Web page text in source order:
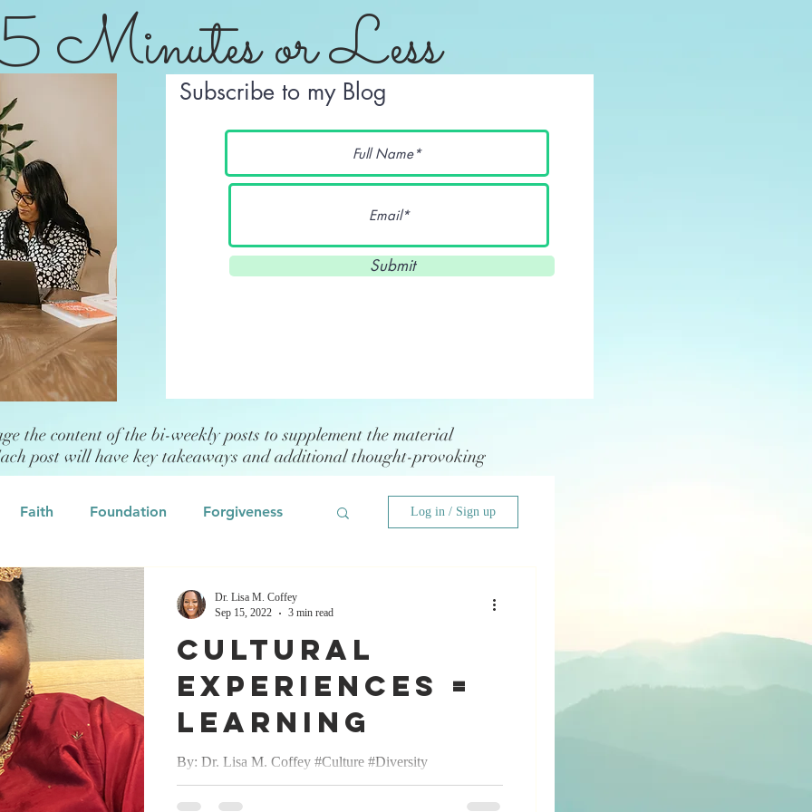
Minutes or Less
Subscribe to my Blog
Submit
the content of the bi-weekly posts to supplement the material
post will have key takeaways and additional thought-provoking
Faith Foundation Forgiveness
Grief
Professional Development Fear
Self Assessment
Emotional Intelligence
Log in / Sign up
Cultural
Experiences =
Learning
By: Dr. Lisa M. Coffey #Culture #Diversity
#Celebration #Love September 15, 2022 I had the
pleasure of attending an Indian/Hindu Wedding...
Dr. Lisa M. Coffey
Sep 15, 2022
3 min read
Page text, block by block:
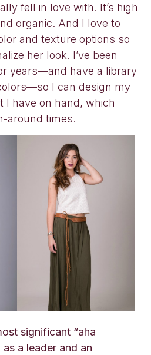
fell in love with. It’s high
organic. And I love to
and texture options so
her look. I’ve been
years—and have a library
I can design my
I have on hand, which
around times.
significant “aha
as a leader and an
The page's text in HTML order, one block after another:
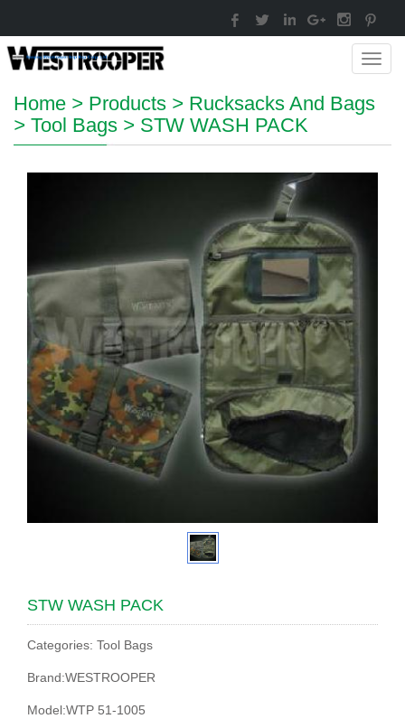
Home > Products > Rucksacks And Bags
> Tool Bags > STW WASH PACK
STW WASH PACK
Categories: Tool Bags
Brand:WESTROOPER
Model:WTP 51-1005
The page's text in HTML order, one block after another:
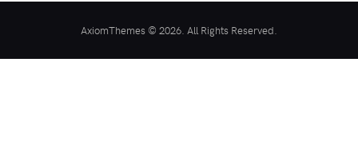
AxiomThemes © 2026. All Rights Reserved.
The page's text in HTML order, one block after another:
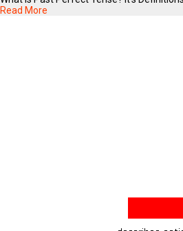
Read More
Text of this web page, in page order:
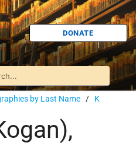
DONATE
by Last Name / K
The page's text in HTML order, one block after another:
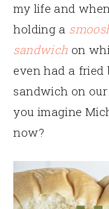
my life and
holding a
sandwich on
even had a fried
sandwich on
you imagine
now?
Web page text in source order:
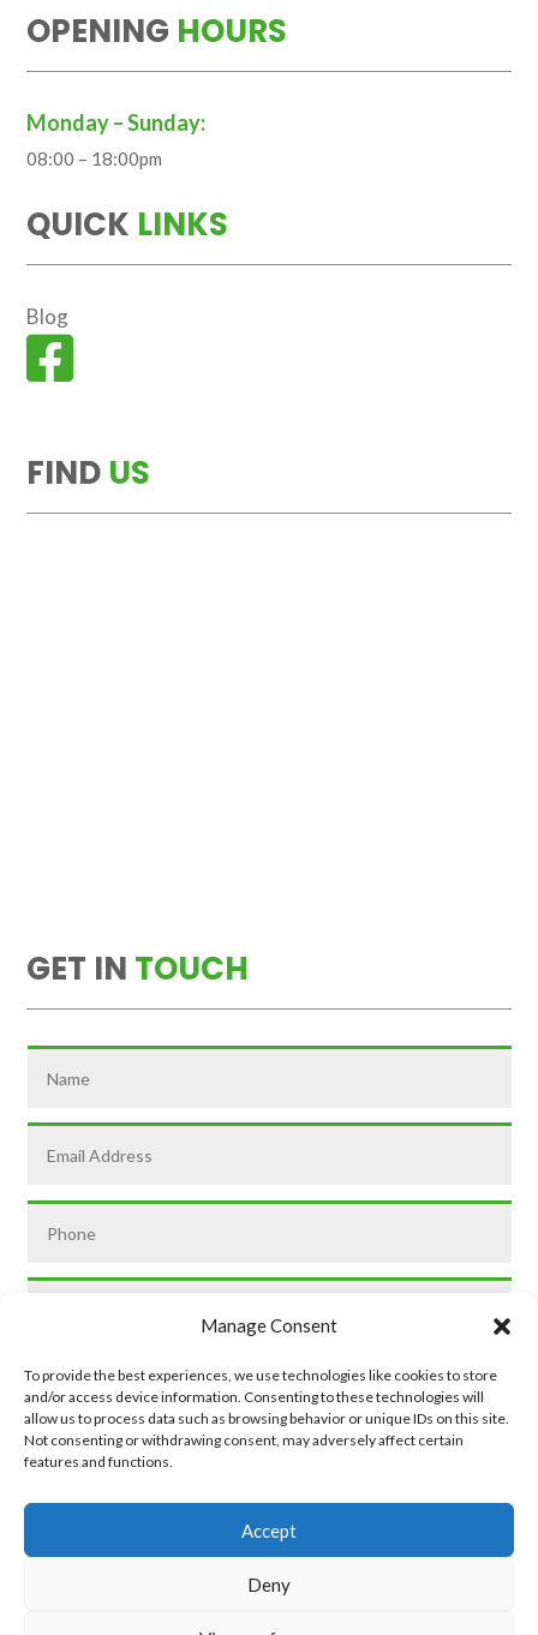
Manage Consent
To provide the best experiences, we use technologies like cookies to store
and/or access device information. Consenting to these technologies will
allow us to process data such as browsing behavior or unique IDs on this site.
Not consenting or withdrawing consent, may adversely affect certain
features and functions.
Accept
Deny
OPENING HOURS
Monday – Sunday:
08:00 – 18:00pm
QUICK LINKS
Blog

FIND US
GET IN TOUCH
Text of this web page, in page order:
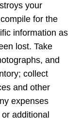
your
for the
information as
lost. Take
and
collect
and other
expenses
additional
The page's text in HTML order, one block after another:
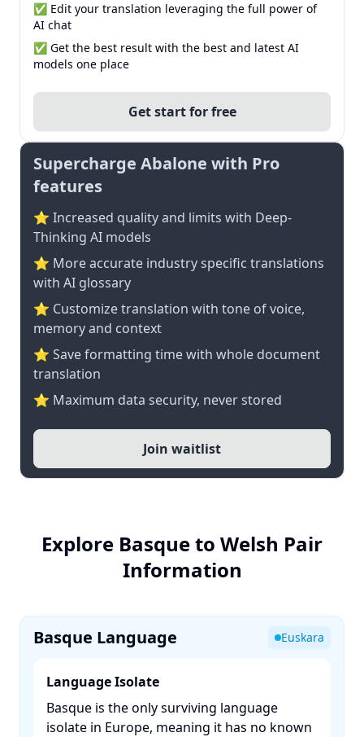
------------------------------------
_Problem statement_
A verbatim transcript of the material above, with images dropped, is the expected output.

_Response area_
Web page text in source order:
Minutes or Less
Subscribe to my Blog
Submit
the content of the bi-weekly posts to supplement the material
post will have key takeaways and additional thought-provoking
Faith Foundation Forgiveness
Grief
Professional Development Fear
Self Assessment
Emotional Intelligence
Log in / Sign up
Cultural
Experiences =
Learning
By: Dr. Lisa M. Coffey #Culture #Diversity
#Celebration #Love September 15, 2022 I had the
pleasure of attending an Indian/Hindu Wedding...
Dr. Lisa M. Coffey
Sep 15, 2022
3 min read
Page text, block by block:
fell in love with. It’s high
organic. And I love to
and texture options so
her look. I’ve been
years—and have a library
I can design my
I have on hand, which
around times.
significant “aha
as a leader and an
The page's text in HTML order, one block after another:
Home > Products > Rucksacks And Bags
> Tool Bags > STW WASH PACK
STW WASH PACK
Categories: Tool Bags
Brand:WESTROOPER
Model:WTP 51-1005
The page's text in HTML order, one block after another:
AxiomThemes © 2026. All Rights Reserved.
The page's text in HTML order, one block after another:
Read More
Text of this web page, in page order:
DONATE
by Last Name / K
The page's text in HTML order, one block after another:
my life and
holding a
sandwich on
even had a fried
sandwich on
you imagine
now?
Web page text in source order:
Manage Consent
To provide the best experiences, we use technologies like cookies to store
and/or access device information. Consenting to these technologies will
allow us to process data such as browsing behavior or unique IDs on this site.
Not consenting or withdrawing consent, may adversely affect certain
features and functions.
Accept
Deny
OPENING HOURS
Monday – Sunday:
08:00 – 18:00pm
QUICK LINKS
Blog

FIND US
GET IN TOUCH
Text of this web page, in page order:
your
for the
information as
lost. Take
and
collect
and other
expenses
additional
The page's text in HTML order, one block after another:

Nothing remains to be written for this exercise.